- [Task to carry out]:
State how many lines in the listing include the word "investigación", and give no other text.

- [Entries provided]:

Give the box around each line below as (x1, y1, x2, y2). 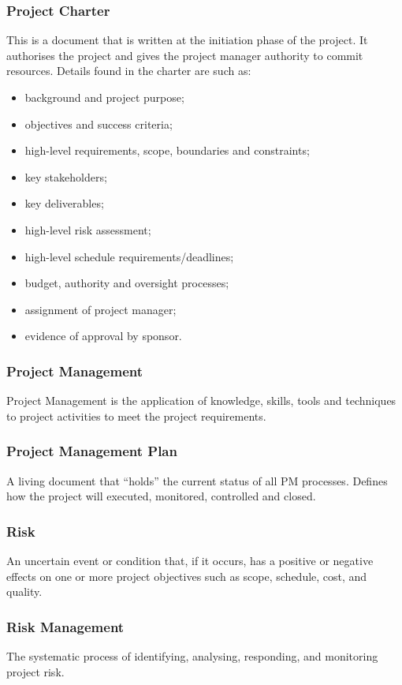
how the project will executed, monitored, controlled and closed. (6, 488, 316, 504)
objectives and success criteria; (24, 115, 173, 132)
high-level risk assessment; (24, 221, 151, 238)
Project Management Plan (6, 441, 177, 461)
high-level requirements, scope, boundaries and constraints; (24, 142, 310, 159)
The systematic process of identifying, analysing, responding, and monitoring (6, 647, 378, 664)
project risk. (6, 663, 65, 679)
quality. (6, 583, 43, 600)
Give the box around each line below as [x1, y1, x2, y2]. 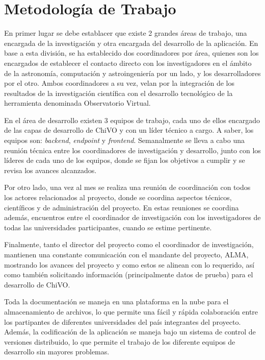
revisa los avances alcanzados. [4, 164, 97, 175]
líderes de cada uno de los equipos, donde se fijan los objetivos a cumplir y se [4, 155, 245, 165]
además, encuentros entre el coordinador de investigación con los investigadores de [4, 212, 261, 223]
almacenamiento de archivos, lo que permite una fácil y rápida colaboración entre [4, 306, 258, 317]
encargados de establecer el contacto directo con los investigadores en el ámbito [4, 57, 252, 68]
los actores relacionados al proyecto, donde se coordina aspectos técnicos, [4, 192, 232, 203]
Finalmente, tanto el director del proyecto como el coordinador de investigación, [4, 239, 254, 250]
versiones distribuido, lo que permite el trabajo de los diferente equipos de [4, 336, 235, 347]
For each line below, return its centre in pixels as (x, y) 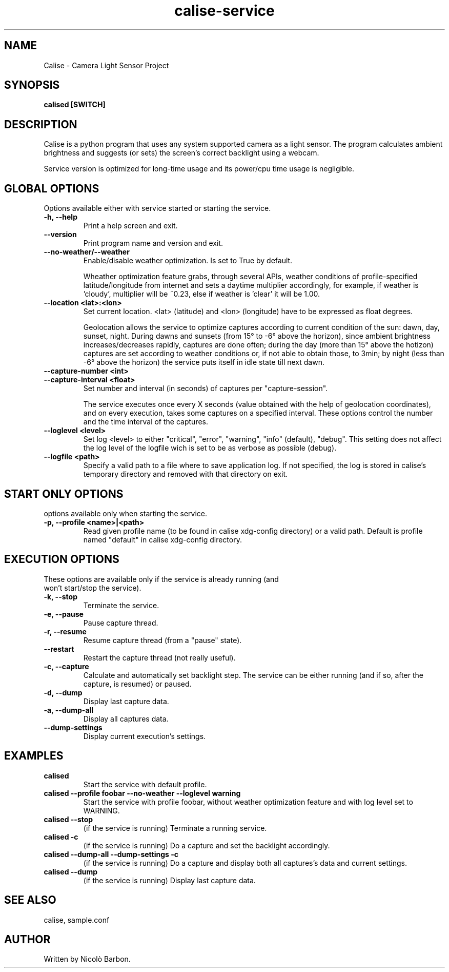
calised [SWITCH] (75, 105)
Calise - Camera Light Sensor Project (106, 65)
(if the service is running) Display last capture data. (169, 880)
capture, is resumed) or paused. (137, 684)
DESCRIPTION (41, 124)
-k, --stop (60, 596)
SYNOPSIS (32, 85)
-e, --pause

- [Answer to this task]:
2